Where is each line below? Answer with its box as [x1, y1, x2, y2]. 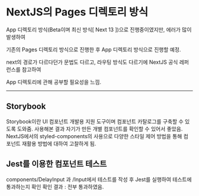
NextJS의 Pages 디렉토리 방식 [6, 5, 149, 19]
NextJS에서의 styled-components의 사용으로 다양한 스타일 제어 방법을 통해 [6, 132, 182, 139]
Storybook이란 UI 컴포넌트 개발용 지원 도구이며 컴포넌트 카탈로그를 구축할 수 [6, 117, 184, 125]
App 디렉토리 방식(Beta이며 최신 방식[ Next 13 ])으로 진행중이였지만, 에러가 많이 [6, 26, 192, 33]
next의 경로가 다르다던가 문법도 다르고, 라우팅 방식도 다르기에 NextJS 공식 [6, 58, 178, 66]
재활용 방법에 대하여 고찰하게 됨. [21, 140, 97, 147]
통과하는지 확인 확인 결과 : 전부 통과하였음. [6, 183, 104, 190]
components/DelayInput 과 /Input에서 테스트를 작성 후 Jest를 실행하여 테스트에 [6, 175, 192, 183]
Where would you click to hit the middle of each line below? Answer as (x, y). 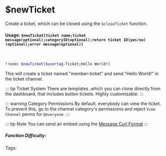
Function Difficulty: (26, 135)
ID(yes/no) (135, 40)
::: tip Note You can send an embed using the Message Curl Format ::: (77, 124)
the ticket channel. (24, 79)
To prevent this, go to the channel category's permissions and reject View (80, 109)
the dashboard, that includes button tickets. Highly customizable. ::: (74, 94)
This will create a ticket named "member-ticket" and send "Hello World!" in (82, 73)
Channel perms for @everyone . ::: (37, 114)
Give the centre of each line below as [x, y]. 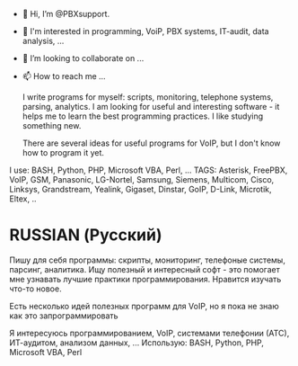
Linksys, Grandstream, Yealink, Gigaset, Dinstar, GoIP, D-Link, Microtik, [140, 189]
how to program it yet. [63, 152]
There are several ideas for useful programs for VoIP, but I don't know [151, 143]
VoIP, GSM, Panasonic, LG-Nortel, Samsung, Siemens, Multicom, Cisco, [142, 179]
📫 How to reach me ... [64, 76]
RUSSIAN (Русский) [86, 235]
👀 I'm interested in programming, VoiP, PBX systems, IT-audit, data [145, 31]
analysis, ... [43, 41]
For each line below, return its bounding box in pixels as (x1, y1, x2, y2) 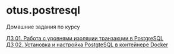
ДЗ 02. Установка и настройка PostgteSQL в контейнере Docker (6, 41, 168, 48)
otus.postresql (6, 4, 80, 17)
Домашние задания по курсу (6, 23, 80, 30)
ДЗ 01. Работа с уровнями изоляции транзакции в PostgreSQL (6, 34, 164, 42)
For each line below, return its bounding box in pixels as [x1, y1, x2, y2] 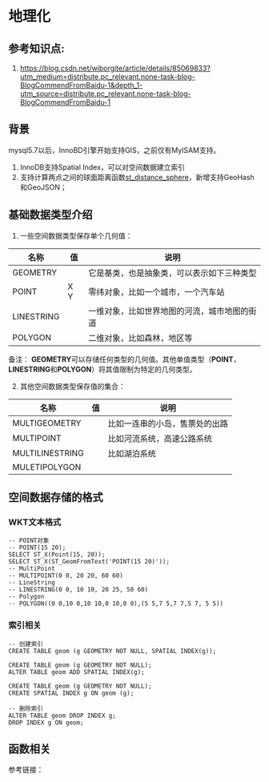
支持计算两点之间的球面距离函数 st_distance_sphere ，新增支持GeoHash [19, 172, 255, 182]
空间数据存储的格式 [8, 491, 103, 504]
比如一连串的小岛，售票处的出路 [107, 418, 228, 429]
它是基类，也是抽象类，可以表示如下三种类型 [87, 267, 257, 279]
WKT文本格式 [8, 516, 62, 527]
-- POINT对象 [8, 537, 50, 545]
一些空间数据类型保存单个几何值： [19, 231, 133, 240]
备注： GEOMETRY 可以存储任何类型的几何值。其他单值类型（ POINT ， [8, 354, 241, 364]
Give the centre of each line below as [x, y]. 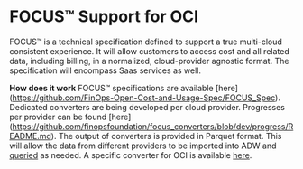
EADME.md [31, 136]
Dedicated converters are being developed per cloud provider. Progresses [147, 107]
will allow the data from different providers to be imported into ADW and [143, 146]
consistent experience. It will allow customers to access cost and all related [150, 51]
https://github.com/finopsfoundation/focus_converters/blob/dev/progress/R [153, 126]
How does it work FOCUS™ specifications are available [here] [124, 88]
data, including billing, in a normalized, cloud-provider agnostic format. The [149, 61]
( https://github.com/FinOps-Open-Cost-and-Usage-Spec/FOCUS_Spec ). [145, 98]
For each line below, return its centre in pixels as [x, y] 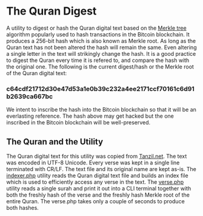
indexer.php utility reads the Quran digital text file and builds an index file [98, 176]
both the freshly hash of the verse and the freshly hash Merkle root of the [98, 195]
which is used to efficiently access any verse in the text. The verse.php [95, 182]
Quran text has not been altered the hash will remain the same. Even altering [101, 47]
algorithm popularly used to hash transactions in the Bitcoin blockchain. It [98, 34]
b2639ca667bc [30, 96]
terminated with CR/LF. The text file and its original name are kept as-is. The [101, 169]
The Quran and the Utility [55, 142]
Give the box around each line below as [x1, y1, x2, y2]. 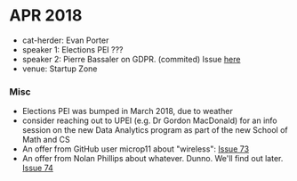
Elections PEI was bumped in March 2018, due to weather [21, 106, 233, 117]
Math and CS [21, 135, 70, 145]
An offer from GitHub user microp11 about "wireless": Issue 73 [21, 144, 250, 154]
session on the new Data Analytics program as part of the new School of [21, 125, 288, 136]
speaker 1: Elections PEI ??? [21, 44, 124, 54]
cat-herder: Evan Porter [21, 35, 109, 45]
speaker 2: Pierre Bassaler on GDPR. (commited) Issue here [21, 53, 241, 64]
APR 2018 [9, 5, 83, 26]
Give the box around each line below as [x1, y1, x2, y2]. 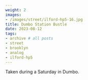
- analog [5, 50, 24, 55]
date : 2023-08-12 [5, 26, 42, 32]
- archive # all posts [5, 36, 53, 41]
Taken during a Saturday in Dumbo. [5, 69, 79, 75]
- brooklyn [5, 45, 28, 50]
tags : [5, 31, 17, 36]
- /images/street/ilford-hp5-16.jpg [5, 17, 83, 22]
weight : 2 [5, 7, 26, 13]
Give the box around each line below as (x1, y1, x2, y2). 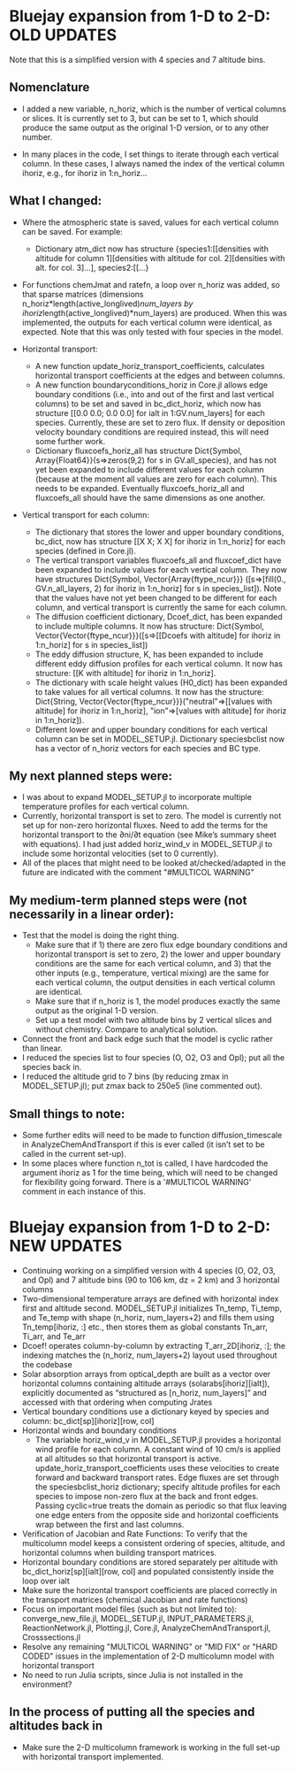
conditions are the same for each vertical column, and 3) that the (34, 959, 272, 969)
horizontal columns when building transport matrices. (21, 1547, 217, 1558)
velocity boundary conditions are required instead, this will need (34, 427, 269, 437)
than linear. (21, 1043, 64, 1054)
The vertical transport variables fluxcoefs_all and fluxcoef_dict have (34, 555, 282, 566)
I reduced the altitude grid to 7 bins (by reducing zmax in (21, 1071, 229, 1082)
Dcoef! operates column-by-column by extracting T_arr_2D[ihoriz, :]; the (21, 1340, 286, 1351)
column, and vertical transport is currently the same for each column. (34, 602, 288, 612)
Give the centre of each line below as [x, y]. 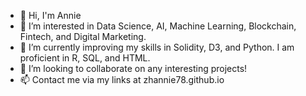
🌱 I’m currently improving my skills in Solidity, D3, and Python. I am [157, 47]
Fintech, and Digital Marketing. [83, 36]
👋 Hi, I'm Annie [50, 15]
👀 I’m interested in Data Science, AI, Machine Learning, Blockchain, [158, 26]
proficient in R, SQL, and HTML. [85, 58]
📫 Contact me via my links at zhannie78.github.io [122, 79]
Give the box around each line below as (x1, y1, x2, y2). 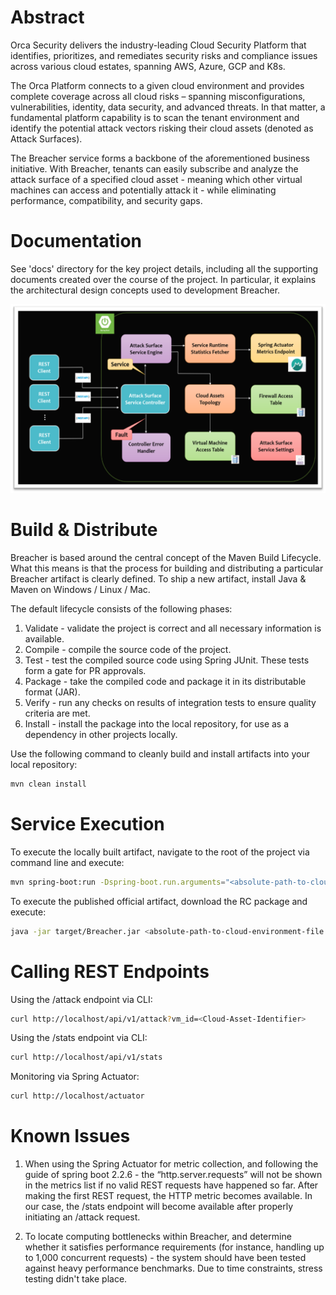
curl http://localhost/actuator (10, 1091, 145, 1101)
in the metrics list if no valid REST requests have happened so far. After (24, 1179, 319, 1191)
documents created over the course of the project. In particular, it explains (10, 273, 317, 285)
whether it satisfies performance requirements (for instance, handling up (24, 1241, 325, 1253)
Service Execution (10, 813, 165, 836)
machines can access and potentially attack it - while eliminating (10, 184, 277, 196)
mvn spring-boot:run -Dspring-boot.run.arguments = (10, 877, 226, 887)
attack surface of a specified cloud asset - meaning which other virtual (10, 173, 303, 185)
————————
Task description
In the listing above, find the line with "ДЗ 01. Работа" and the line with "EADME.md [31, 136]". Set down exactly those lines and everything between them, skipping pictures.

Result of this exercise
ДЗ 01. Работа с уровнями изоляции транзакции в PostgreSQL (6, 34, 164, 42)
For each line below, return its bounding box in pixels as [x1, y1, x2, y2] 
支持计算两点之间的球面距离函数 st_distance_sphere ，新增支持GeoHash [19, 172, 255, 182]
空间数据存储的格式 [8, 491, 103, 504]
比如一连串的小岛，售票处的出路 [107, 418, 228, 429]
它是基类，也是抽象类，可以表示如下三种类型 [87, 267, 257, 279]
WKT文本格式 [8, 516, 62, 527]
-- POINT对象 [8, 537, 50, 545]
一些空间数据类型保存单个几何值： [19, 231, 133, 240]
备注： GEOMETRY 可以存储任何类型的几何值。其他单值类型（ POINT ， [8, 354, 241, 364]
Give the centre of each line below as [x, y]. 
EADME.md [31, 136]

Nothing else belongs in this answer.